Actually, if you want to go earlier, wouldn't 332 BC be an even better date?

I'm taking Lagids but yeah 332 is probably better

SlothfulCobra
Mar 27, 2011

Fangz posted:

Yes, but that isn't an evolutionary survival of the fittest thing. It's a matter of the lethal strain being preceeded in a certain population by a less lethal one, *against* the usual evolutionary gradient.

Fangz posted:

Let me demonstrate what I mean. Imagine you have two cards. With one card, you get a lethal strain and 90% of your population die. With the other it's a less dangerous strain, and also makes you immune to the other strain.

The Europeans draw both cards, but in a random order. In reality they drew the less lethal version first, so they are protected from the second card.

The Americans take only the second card. So they hit the dangerous, lethal strain with no prior immunity.

The important thing is that the ordering of the two cards is random. There is no reason why a dangerous disease is preceded by a less lethal strain. It all comes down to random mutations, and the way this turned out to the advantage of the Europeans just comes down to the random ordering of the two cards. Thus while in reality the Europeans drew the cards in the right order and were protected, there is a very likely counterfactual that the *first strain* the Europeans encountered is the dangerous one and so Europe is the one that takes 90% deaths, while the Americans only get exposed to a less dangerous version of the disease.

In fact, evolutionarily, this outcome is actually a bit *more* likely than how things turned out. Pathogens that newly make the leap over to humans are typically more dangerous.
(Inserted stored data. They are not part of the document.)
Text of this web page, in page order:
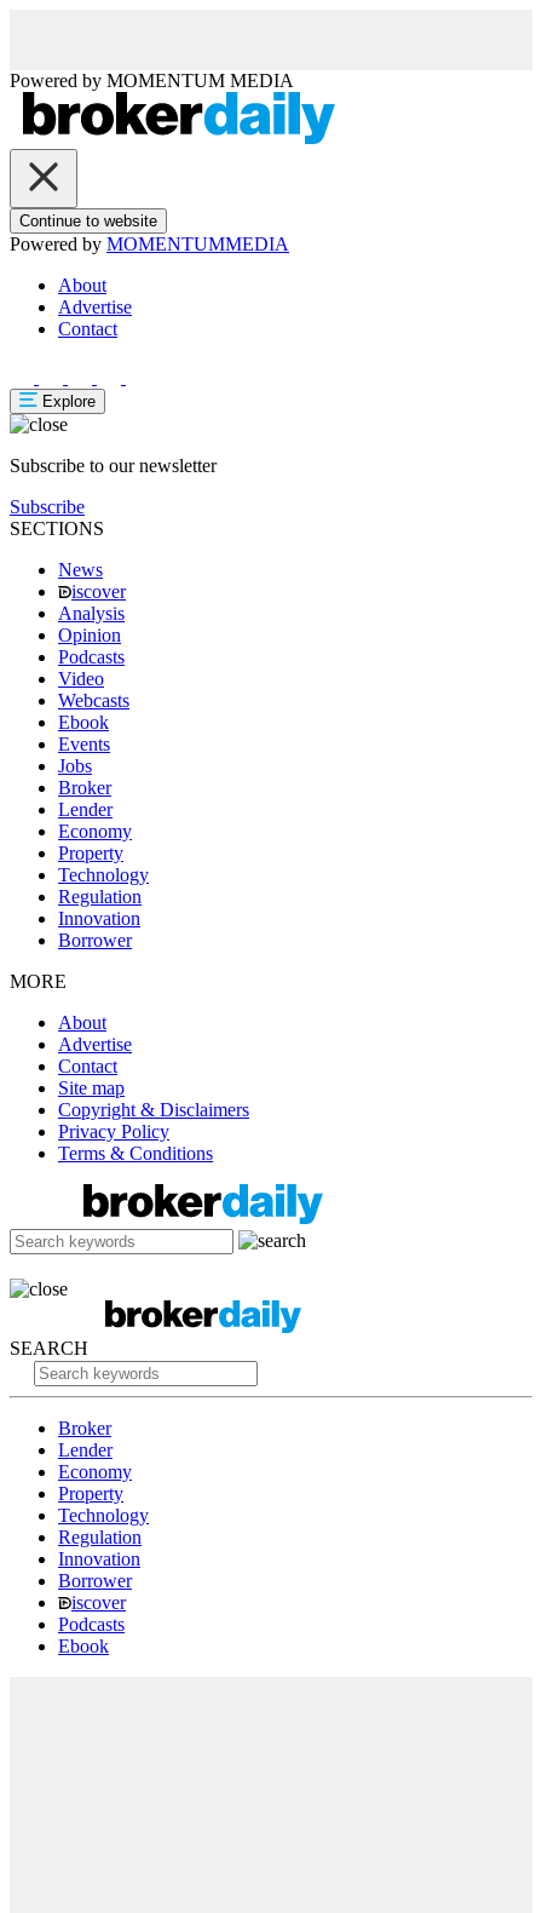
Powered by MOMENTUM MEDIA
Continue to website
Powered by MOMENTUMMEDIA
About
Advertise
Contact
Explore
Subscribe to our newsletter
Subscribe
SECTIONS
News
iscover
Analysis
Opinion
Podcasts
Video
Webcasts
Ebook
Events
Jobs
Broker
Lender
Economy
Property
Technology
Regulation
Innovation
Borrower
MORE
About
Advertise
Contact
Site map
Copyright & Disclaimers
Privacy Policy
Terms & Conditions
SEARCH
Broker
Lender
Economy
Property
Technology
Regulation
Innovation
Borrower
iscover
Podcasts
Ebook
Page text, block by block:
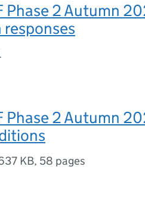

The argument that getting exposed to a lot of diseases means you have acquired immunity means that yes, encountering a new individual doesn't add much *additional* risk. But the very act of acquiring those immunities through exposure to new emerging diseases is insanely risky. You are not somehow better off living in squalor and filth.

No.

While new diseases do trend to become less deadly over time as they settle into a rhythm and homeostasis with their host population, that doesn't mean that all diseases start out in their deadliest forms and gradually get less deadly. Viruses and bacteria have a complex and erratic development that create constant mutations all the time, so deadly strains can randomly crop out of less deadly strains. It's actually pretty common for new epidemics to be some variant of already-known diseases. The Black Plague wasn't even the first recorded instance of Bubonic Plague. As such, there will often be populations with antibodies that may have some amount of effectiveness to newer strains, or even have developed systems that are better at responding to those specific diseases, or are at the very least can sooner adapt to newer strains than you can without.

There's also a lot of diseases that are more dangerous to adults that childhood exposure somehow end up in a fairly lesser form, which is why there's traditions of intentionally infecting your kids with chickenpox or mumps or whatnot and trying to spread the disease among the population. We also get some amount of antibodies from our parents, through breastfeeding or even just physically sharing the blood in the process of the fetus developing. Often not enough for full immunity, but a nonzero amount that still helps for faster later adaptation. Our immune systems are designed to find as many shortcuts to fighting disease as possible. Some diseases develop that as part of their life cycle, just infecting and spreading in the short window before the body's built-up immunity kicks it out. Some managed to develop longer incubation cycles where they could stay hidden before presenting symptoms.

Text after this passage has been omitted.